• Problem to solve:
The word "need" marks the lines to find; copy every such line from the data below.

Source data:
##############################

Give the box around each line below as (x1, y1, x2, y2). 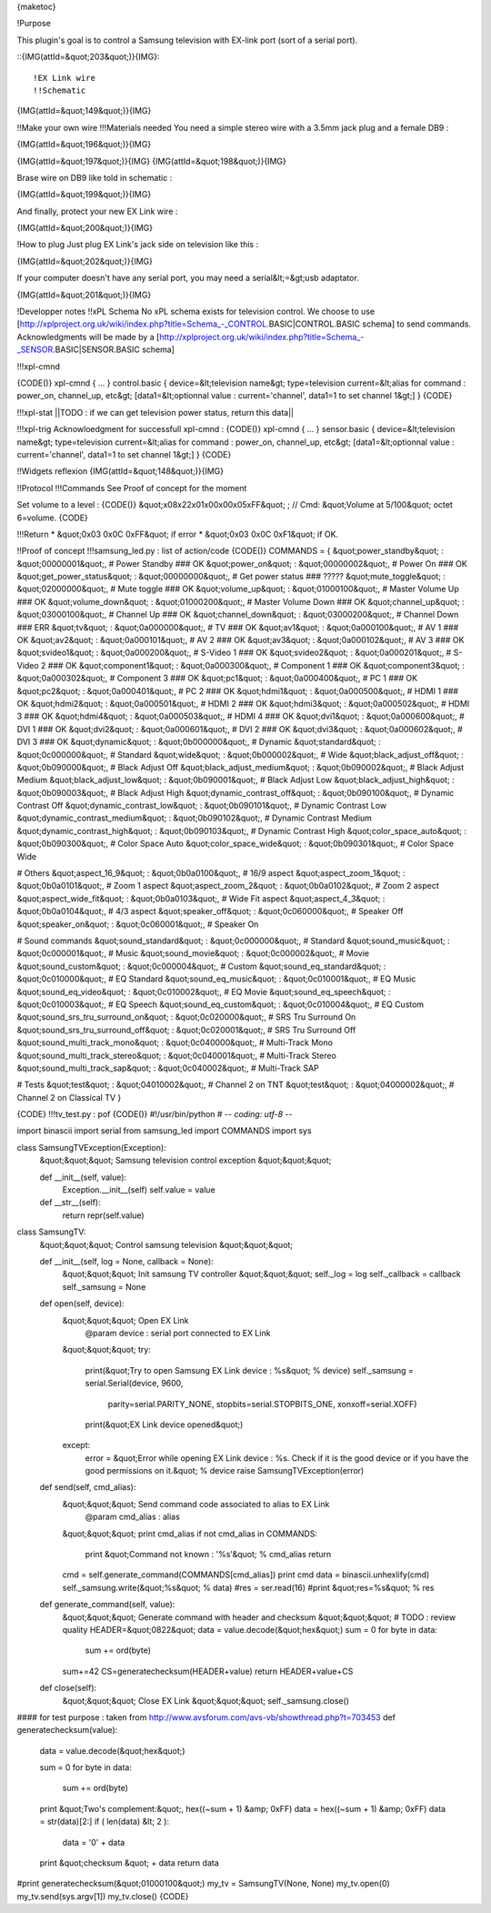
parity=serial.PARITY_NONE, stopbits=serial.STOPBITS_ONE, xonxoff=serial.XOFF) (107, 1398, 417, 1409)
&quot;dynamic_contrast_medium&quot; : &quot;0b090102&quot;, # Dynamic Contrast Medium (16, 812, 373, 823)
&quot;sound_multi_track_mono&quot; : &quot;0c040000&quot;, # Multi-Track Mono (16, 1037, 334, 1048)
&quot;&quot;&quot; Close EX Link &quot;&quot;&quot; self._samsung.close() (62, 1695, 350, 1706)
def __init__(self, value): (39, 1172, 127, 1183)
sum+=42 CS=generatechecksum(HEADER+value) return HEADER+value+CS (62, 1666, 354, 1676)
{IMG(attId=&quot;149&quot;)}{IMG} (16, 106, 152, 116)
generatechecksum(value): (16, 1725, 118, 1736)
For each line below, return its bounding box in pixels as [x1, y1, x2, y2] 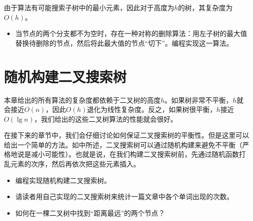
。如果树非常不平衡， [164, 94, 233, 105]
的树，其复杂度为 [178, 2, 233, 12]
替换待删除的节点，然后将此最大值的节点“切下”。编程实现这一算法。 [15, 37, 234, 48]
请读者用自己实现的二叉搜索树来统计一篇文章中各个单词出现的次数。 [15, 191, 234, 202]
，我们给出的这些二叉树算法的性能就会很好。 [34, 113, 178, 124]
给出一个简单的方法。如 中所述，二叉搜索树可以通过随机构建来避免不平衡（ [4, 139, 242, 149]
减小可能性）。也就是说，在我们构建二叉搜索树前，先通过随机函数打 [31, 149, 246, 159]
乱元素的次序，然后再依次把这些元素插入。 [4, 159, 140, 169]
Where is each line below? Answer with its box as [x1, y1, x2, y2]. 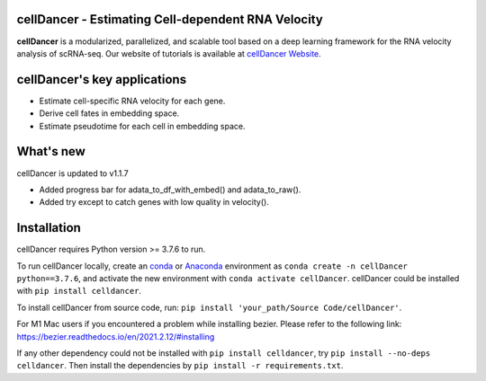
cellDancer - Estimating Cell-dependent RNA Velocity [16, 12, 323, 27]
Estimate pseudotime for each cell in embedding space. [39, 120, 247, 131]
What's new [16, 144, 85, 159]
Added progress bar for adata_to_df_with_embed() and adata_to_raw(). [39, 184, 301, 195]
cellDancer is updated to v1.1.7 [16, 167, 130, 179]
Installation [16, 220, 81, 235]
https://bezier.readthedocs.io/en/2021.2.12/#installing [16, 331, 215, 341]
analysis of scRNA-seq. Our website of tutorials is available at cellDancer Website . [16, 48, 321, 58]
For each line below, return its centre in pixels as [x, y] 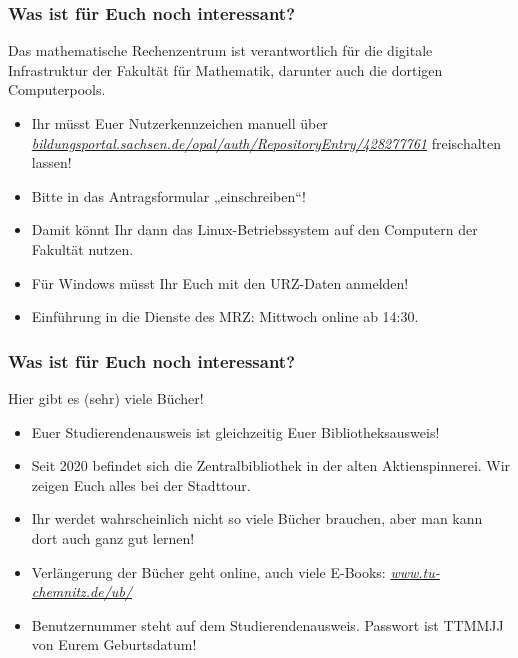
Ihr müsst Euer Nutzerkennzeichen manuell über [179, 123]
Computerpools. [57, 89]
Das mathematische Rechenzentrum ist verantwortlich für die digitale [220, 50]
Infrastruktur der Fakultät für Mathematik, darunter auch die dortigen [225, 69]
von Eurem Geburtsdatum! [114, 644]
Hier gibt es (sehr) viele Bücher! [106, 397]
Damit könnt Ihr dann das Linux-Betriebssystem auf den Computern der [254, 229]
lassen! [51, 162]
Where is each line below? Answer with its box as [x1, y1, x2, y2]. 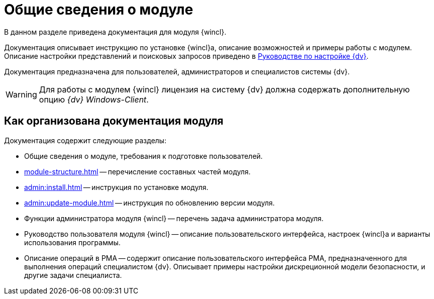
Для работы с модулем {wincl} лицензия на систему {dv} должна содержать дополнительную [39, 84, 410, 94]
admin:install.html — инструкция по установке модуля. [24, 182, 208, 191]
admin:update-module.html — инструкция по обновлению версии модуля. [24, 198, 275, 207]
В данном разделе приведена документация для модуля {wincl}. [4, 27, 227, 36]
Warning [6, 89, 37, 99]
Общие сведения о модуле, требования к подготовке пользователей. [24, 151, 263, 160]
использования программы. [24, 238, 121, 247]
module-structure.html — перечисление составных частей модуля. [24, 167, 251, 176]
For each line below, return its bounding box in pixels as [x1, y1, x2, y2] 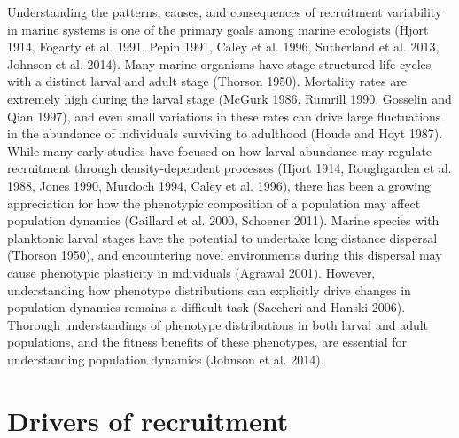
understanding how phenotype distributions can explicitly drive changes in [7, 280, 411, 299]
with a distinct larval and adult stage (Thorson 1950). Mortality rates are [7, 72, 407, 90]
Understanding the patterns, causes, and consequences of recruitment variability [7, 3, 442, 20]
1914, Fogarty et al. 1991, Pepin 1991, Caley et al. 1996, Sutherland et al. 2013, [7, 37, 440, 56]
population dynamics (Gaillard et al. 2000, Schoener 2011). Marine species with [7, 211, 440, 230]
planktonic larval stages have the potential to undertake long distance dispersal [7, 228, 438, 246]
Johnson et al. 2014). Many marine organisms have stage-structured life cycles [7, 54, 432, 73]
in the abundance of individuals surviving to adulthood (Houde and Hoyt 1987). [7, 124, 443, 143]
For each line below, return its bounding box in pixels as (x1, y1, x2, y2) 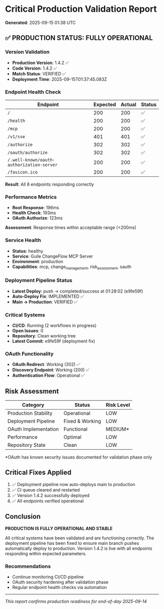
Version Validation (5, 49, 50, 55)
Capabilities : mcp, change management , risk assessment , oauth (12, 264, 132, 270)
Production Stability (7, 410, 53, 417)
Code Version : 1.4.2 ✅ (12, 65, 58, 71)
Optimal (63, 434, 82, 440)
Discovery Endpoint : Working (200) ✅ (12, 367, 90, 373)
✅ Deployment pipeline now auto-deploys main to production (12, 481, 136, 487)
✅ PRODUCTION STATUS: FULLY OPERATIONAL (5, 34, 153, 42)
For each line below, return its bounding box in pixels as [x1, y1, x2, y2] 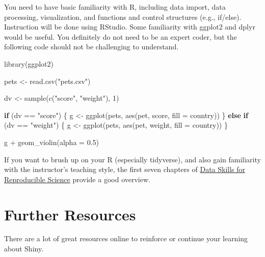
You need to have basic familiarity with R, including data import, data [4, 2, 226, 12]
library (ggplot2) [4, 58, 54, 69]
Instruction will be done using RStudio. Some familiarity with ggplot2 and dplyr [4, 21, 255, 32]
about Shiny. [4, 243, 44, 254]
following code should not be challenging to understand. [4, 41, 179, 52]
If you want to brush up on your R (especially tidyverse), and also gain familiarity [4, 154, 261, 164]
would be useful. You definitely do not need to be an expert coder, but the [4, 31, 237, 42]
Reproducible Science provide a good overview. [4, 174, 150, 184]
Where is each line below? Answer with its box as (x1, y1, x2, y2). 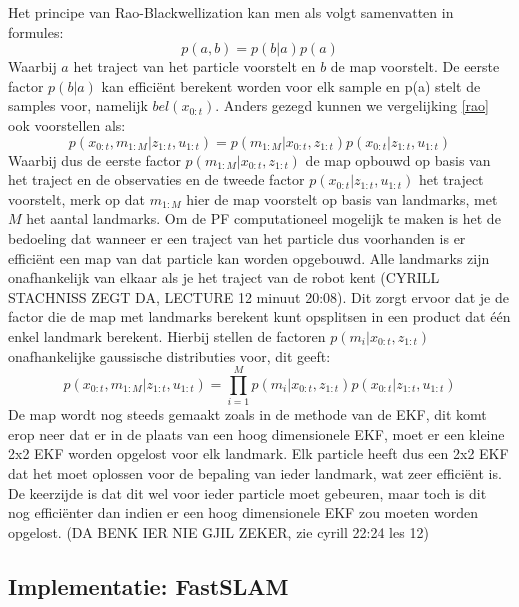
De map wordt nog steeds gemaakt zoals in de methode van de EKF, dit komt (8, 404, 487, 425)
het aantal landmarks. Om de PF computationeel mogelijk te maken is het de (26, 208, 501, 229)
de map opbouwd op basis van (305, 149, 491, 170)
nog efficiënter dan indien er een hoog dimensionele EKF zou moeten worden (8, 502, 478, 523)
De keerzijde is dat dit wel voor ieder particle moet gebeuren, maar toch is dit (8, 482, 487, 503)
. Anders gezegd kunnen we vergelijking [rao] (215, 95, 489, 116)
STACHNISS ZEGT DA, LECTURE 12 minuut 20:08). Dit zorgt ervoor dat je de (8, 286, 509, 307)
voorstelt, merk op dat (8, 188, 146, 209)

##############################

• Task solution:
You need to have basic familiarity with R, including data import, data [4, 2, 226, 12]
would be useful. You definitely do not need to be an expert coder, but the [4, 31, 237, 42]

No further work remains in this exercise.